The obfuscation of data is the deliberate contribution of ambiguous, confusing or false information to interfere with digital surveillance and data collection ”, define Finn Brunton and Helen Nissenbaum in their canonical work. Obfuscation. A User’s Guide for Privacy and Protest (MIT Press, 2015). A recent study prepared by researchers from Northwestern University (Illinois) distinguishes between three ways to confuse algorithms: with data strikes, intoxicating the data, and contributing data to the competition.
1. Data strike
The first step to erode the power of surveillance capitalism is to refrain from generating data or erasing input. This is achieved by removing accounts from platforms that are not considered essential or by installing privacy tools.
Researchers at Northwestern University cite as an example the boycotts on Facebook promoted in the US by associations in defense of civil rights or Uber when cases of sexual harassment were reported within the company.
2. Data intoxicated
This second form of obfuscation consists of consciously providing meaningless data, which confuses the person who collects it. The easiest way to do this is by lying. For example, liking songs that you actually hate on a music player. Or inventing an email address each time we are required to give one to access a website.
Another more complex way is to dazzle the algorithm: send it a large amount of data, all of it false, so that the profile it builds on us is even more imprecise. There are browser extensions like AdNauseam that do that work for us.
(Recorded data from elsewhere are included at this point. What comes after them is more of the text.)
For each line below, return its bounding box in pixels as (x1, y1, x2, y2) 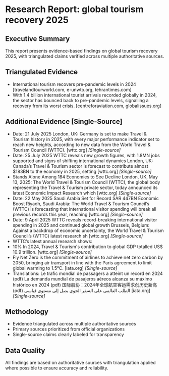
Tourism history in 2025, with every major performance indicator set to (12, 136, 160, 142)
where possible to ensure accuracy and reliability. (5, 365, 108, 371)
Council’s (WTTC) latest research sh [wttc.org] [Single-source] (12, 232, 143, 239)
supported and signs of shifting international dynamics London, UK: (12, 158, 153, 164)
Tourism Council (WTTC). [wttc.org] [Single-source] (12, 147, 121, 153)
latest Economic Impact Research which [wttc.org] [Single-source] (12, 190, 151, 196)
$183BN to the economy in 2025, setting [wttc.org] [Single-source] (12, 168, 152, 174)
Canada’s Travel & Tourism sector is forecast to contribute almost (12, 163, 148, 169)
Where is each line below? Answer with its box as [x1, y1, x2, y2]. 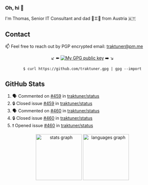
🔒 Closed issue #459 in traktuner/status [12, 100, 93, 106]
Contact [5, 30, 30, 38]
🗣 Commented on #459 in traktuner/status [12, 93, 99, 99]
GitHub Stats [5, 79, 45, 88]
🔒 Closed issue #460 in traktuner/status [12, 115, 93, 121]
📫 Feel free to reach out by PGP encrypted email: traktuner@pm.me [5, 44, 143, 50]
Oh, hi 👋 [5, 4, 24, 11]
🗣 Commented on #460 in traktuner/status [12, 107, 99, 113]

Clicks automatically and imperceptibly for the user on all the ads that are shown to us when we browse. The objective is that Google Ads does not manage to process all that information, which will also be erroneous. Another option is to use TrackMeNot, which launches constant and random searches on Google, so that our true preferences are diluted.
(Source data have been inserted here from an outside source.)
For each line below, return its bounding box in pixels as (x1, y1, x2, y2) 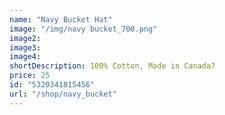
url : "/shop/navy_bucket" (9, 89, 117, 99)
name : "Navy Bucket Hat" (9, 14, 113, 25)
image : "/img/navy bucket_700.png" (9, 24, 158, 34)
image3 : (9, 42, 42, 53)
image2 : (9, 33, 42, 43)
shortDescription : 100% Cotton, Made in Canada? (9, 61, 216, 71)
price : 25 (9, 71, 51, 81)
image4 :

Last year, a group of American teenagers came up with an ingenious way to go crazy on instagram. They decided to share a single account on the social network. Every time someone in the group wanted to enter, they only had to ask whoever was connected to restart the session. After that request, the company automatically sends a password to the device from which it is requested. The buddy only has to share that key with whoever wants to join. The result: the algorithm showed photos of Kobe Bryant, baking recipes, cars … Nothing to do with the preferences of any of them.
3. Feed the competition
The third way to deceive the algorithms is to consciously provide data to the competitor of the platform against which you want to protest. For example, uploading photos taken on Facebook to Tumblr or using the DuckDuckGo search engine instead of Google. The goal is to encourage competition between platforms.
The consequences of these actions can have effects on physical space. In the summer of 2019, Uber and Lyft drivers in Washington agreed to raise ride rates, which affects their compensation. The mechanism: simultaneously turn off the applications for a few minutes, so that the algorithm believes that there are few drivers and thus the price of the races rises, and then turn them on again.